The Hunter didn’t look around, concentrating only on the immediate tasks. Wandering gazes invited suspicion, and suspicion made people notice. This didn’t really matter, though, because no one would recognize him. When he was the Hunter, he walked with a practiced limp. He gained forty pounds, thanks to a padded body suit. He even cocked his head to the side and imagined himself as a hunchback. That was all his Quarry would ever see: the Hunter, not the Normal. They were two separate figures, two separate lives.
The Hunter opened the front door of the car, slid into the seat, and sat motionless. Killing. Killing was too messy, making the Hunter feel hollow. The way he had felt after breaking toys as a child. He always regretted breaking the toys, making them worthless bits from the past. But even worse, he hated ruining the future: a broken toy was useless, empty.
The Hunter sighed and retrieved a cigarette from the pack on the car’s dash. He didn’t smoke, not when he was the Normal. But he was careful to do so when the Hunter, to do everything differently.
He inhaled the dry, crisp tang of the tobacco and let a tendril of smoke slide from his lips, wondering if there might be someone like-minded wandering the streets out there.
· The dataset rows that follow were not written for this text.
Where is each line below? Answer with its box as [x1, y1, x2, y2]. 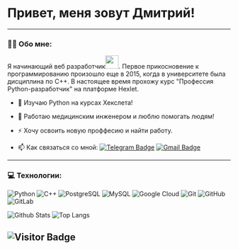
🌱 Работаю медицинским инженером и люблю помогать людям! [17, 112, 215, 121]
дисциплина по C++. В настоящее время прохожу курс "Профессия [7, 77, 214, 86]
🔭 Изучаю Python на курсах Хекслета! [17, 98, 133, 107]
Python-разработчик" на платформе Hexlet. [7, 85, 140, 93]
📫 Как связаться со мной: [17, 143, 98, 152]
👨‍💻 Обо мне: [7, 39, 52, 49]
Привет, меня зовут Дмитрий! [7, 5, 195, 21]
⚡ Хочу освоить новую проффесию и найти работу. [17, 126, 174, 135]
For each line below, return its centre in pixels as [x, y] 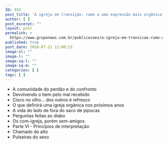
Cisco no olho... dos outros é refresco [51, 99]
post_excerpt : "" [23, 24]
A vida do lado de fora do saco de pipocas [56, 110]
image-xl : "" [19, 51]
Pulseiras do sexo [30, 137]
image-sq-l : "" [21, 61]
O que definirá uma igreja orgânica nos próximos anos [68, 105]
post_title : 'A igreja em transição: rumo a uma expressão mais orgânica [84, 14]
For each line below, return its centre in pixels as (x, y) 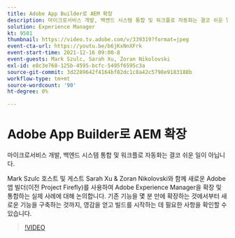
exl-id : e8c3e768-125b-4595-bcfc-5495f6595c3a (76, 66)
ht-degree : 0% (28, 91)
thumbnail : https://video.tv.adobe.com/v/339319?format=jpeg (98, 40)
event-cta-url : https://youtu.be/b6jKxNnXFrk (74, 46)
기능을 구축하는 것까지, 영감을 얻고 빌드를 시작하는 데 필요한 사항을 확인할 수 (123, 205)
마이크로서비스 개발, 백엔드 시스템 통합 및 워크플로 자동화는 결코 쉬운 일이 (107, 155)
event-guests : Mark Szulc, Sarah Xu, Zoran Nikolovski (89, 59)
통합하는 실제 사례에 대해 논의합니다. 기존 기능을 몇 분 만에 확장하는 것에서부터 (114, 196)

An opposite doppelganger who loved the actual kill, for instance. Maybe, if he could find such a being, they could complement each other, work together, confide. Perhaps, here on God’s green earth, he wasn’t the only one who had
become
.
He stubbed out the cigarette after just a few puffs, stubbing out thoughts of similar beings along with it. Of course there were no others. He was special, a unique creation all his own.
He looked at the watch on his wrist, watching as the analog second hand ticked its way around the face. Time to lock up the Quarry.
Two smells always comforted the Hunter: root cellars and burlap. They made him think of his father, a worthless drunk who had riddled his liver with cirrhosis by age fifty. In fact, drinking was one of two things his father had seemed to do well. That, and gardening.
When the Hunter had been a child, he had figured gardening must be easy. Had to be for his dad to be so good at it. But he only had to try gardening once to figure out the task was considerably more difficult than hoisting a bottle of Aces High whiskey.
He had planted carrots, corn, and potatoes. Then the weeds took over. No matter what he did, the weeds infested his small garden patch, mostly a low-growing viny thing that sprouted white flowers. And the more he hoed, the more he dropped to his knees and yanked vines, the more he sprayed the leaves of the weeds with chemicals, the more the weeds laughed in his face, taunting him.